Your task is to reproduce exactly the lines from the line with "ಕಳೆದುಕೊಂಡು ಮುಕ್ತ ನಾಗಲು" through the end of the records below.
=======
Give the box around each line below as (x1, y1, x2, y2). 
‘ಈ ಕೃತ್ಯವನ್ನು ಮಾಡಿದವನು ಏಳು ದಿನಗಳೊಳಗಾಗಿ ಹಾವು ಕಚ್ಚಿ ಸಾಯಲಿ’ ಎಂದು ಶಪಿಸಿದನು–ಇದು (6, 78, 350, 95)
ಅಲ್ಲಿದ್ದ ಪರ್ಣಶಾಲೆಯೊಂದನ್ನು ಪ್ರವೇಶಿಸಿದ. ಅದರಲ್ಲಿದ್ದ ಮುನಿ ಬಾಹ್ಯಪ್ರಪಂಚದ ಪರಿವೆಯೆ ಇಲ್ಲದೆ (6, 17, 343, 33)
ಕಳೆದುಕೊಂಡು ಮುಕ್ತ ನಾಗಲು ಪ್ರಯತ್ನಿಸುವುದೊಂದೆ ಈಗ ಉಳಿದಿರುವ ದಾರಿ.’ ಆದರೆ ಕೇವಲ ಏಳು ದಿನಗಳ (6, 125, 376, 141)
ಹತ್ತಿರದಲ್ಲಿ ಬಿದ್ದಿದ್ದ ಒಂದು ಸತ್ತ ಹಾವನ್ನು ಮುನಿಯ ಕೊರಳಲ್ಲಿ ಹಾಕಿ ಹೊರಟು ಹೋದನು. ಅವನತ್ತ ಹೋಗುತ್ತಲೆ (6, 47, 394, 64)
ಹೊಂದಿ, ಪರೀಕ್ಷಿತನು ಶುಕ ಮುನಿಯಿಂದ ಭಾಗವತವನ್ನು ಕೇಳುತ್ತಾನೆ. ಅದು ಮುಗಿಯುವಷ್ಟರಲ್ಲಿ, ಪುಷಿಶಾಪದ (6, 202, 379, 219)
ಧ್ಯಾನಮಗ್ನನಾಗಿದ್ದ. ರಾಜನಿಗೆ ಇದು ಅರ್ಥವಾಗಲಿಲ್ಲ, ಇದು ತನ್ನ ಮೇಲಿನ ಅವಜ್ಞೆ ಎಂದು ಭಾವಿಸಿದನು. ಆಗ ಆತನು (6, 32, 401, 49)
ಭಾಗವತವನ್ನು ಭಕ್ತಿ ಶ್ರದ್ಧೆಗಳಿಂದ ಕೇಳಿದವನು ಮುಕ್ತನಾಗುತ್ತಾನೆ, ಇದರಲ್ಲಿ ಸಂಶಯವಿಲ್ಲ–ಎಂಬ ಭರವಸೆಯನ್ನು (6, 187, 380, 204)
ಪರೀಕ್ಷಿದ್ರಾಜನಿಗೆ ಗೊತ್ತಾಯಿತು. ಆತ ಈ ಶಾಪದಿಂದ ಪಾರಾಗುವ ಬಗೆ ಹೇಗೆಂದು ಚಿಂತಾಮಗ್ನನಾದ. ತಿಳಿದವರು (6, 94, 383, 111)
=======
Response area:
ಕಳೆದುಕೊಂಡು ಮುಕ್ತ ನಾಗಲು ಪ್ರಯತ್ನಿಸುವುದೊಂದೆ ಈಗ ಉಳಿದಿರುವ ದಾರಿ.’ ಆದರೆ ಕೇವಲ ಏಳು ದಿನಗಳ (6, 125, 376, 141)
ಹತ್ತಿರದಲ್ಲಿ ಬಿದ್ದಿದ್ದ ಒಂದು ಸತ್ತ ಹಾವನ್ನು ಮುನಿಯ ಕೊರಳಲ್ಲಿ ಹಾಕಿ ಹೊರಟು ಹೋದನು. ಅವನತ್ತ ಹೋಗುತ್ತಲೆ (6, 47, 394, 64)
ಹೊಂದಿ, ಪರೀಕ್ಷಿತನು ಶುಕ ಮುನಿಯಿಂದ ಭಾಗವತವನ್ನು ಕೇಳುತ್ತಾನೆ. ಅದು ಮುಗಿಯುವಷ್ಟರಲ್ಲಿ, ಪುಷಿಶಾಪದ (6, 202, 379, 219)
ಧ್ಯಾನಮಗ್ನನಾಗಿದ್ದ. ರಾಜನಿಗೆ ಇದು ಅರ್ಥವಾಗಲಿಲ್ಲ, ಇದು ತನ್ನ ಮೇಲಿನ ಅವಜ್ಞೆ ಎಂದು ಭಾವಿಸಿದನು. ಆಗ ಆತನು (6, 32, 401, 49)
ಭಾಗವತವನ್ನು ಭಕ್ತಿ ಶ್ರದ್ಧೆಗಳಿಂದ ಕೇಳಿದವನು ಮುಕ್ತನಾಗುತ್ತಾನೆ, ಇದರಲ್ಲಿ ಸಂಶಯವಿಲ್ಲ–ಎಂಬ ಭರವಸೆಯನ್ನು (6, 187, 380, 204)
ಪರೀಕ್ಷಿದ್ರಾಜನಿಗೆ ಗೊತ್ತಾಯಿತು. ಆತ ಈ ಶಾಪದಿಂದ ಪಾರಾಗುವ ಬಗೆ ಹೇಗೆಂದು ಚಿಂತಾಮಗ್ನನಾದ. ತಿಳಿದವರು (6, 94, 383, 111)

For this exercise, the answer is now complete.